However, these methods have some disadvantages that resulted in the selection of the IQR over them for this project. Unlike the IQR, the Z-score needs a gaussian distribution to work properly, but in this case many of the features do not follow a gaussian distribution, so this method would not be appropriate. Also, even if the Isolation Forest does not make assumptions and captures multivariable relationships, it requires manual tuning of hyperparameters, which can introduce bias if not implemented correctly; however, given the Isolation Forest is a machine learning algorithm, it would require a separate training process to implement it properly. Therefore, even though the IQR cannot detect relationships among different variables, it was chosen over the other methods because of its simplicity to implement and the fact that it does not make assumptions about data distribution.
Figure 2 displays the data distribution of each numerical feature after handling outliers.
After using the IQR method in my project to remove outliers, the number of entries was reduced to 14097. Also, the properties had a median price of $359,500, a mean price of $386,332 and a mode of $350,000, which can provide useful context when discussing the results of the models and their impact. Besides, Table 6 shows how the performance is drastically affected by the presence of the outliers.
I also used a correlation heatmap to see the correlation among features and the correlation between each feature and the unformatted price, the value that is going to be predicted. This method is used to prevent multicollinearity, which occurs when independent variables are highly intercorrelated, potentially leading to a reduction in the performance of the models. To do so, I was going to delete one of the features if it had a correlation of more than 0.70 or lower than -0.70 with another feature. In fact, the only pair of features that crossed the boundary was the baths-area pair, but when I removed it during the testing phase the accuracy of the models slightly changed; particularly, the performance of the best model slightly decreased, as can be seen in Table 7, so I decided to keep it. Therefore, no features were removed.

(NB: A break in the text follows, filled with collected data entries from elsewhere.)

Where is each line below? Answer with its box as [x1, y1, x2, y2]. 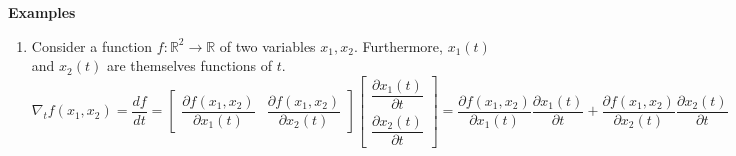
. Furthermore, [353, 35, 443, 56]
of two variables [219, 35, 316, 56]
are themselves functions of [106, 55, 273, 76]
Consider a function [31, 35, 153, 56]
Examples [8, 2, 76, 22]
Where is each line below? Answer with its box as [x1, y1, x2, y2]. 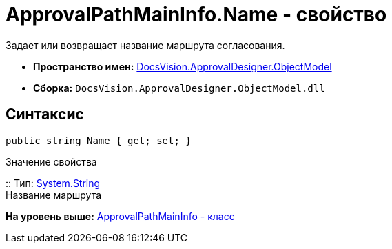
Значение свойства [6, 155, 97, 168]
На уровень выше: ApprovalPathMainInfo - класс [6, 210, 235, 222]
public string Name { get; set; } [6, 135, 192, 146]
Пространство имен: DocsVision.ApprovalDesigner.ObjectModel [33, 60, 332, 72]
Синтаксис [6, 106, 84, 123]
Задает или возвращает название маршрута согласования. [6, 39, 285, 51]
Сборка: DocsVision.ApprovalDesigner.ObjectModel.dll [33, 81, 325, 94]
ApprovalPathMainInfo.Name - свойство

Figure 3 presents the resulting correlation heatmap used to visualize the correlation among features.
The categorical variables ‘homeType’, ‘marketingStatusSimplifiedCd’, and ‘addressCity’ were transformed using one-hot encoding to allow their use in machine learning models. This was implemented using the get_dummies() function from the pandas15 library in Python.
Splitting the Data
To train the models, we need to split the data into several sets for training and testing, where each pair in each of the subsets contains all the columns but the unformatted price, our output, as inputs, and the unformatted price as our output. I used the approach of splitting the dataset into three subsets: 60% for training all the models; 20% for development; here I will compare the results of each model to choose the one that best performs, also the results of using cross-validation with R-squared as the error metric from the training set, and make adjustments to the models to improve their performance on this dataset; and 20% for testing, here I will test the model that performed better in the development dataset after hyper tunning it with data from the training dataset to have a realistic view of its performance in the new dataset.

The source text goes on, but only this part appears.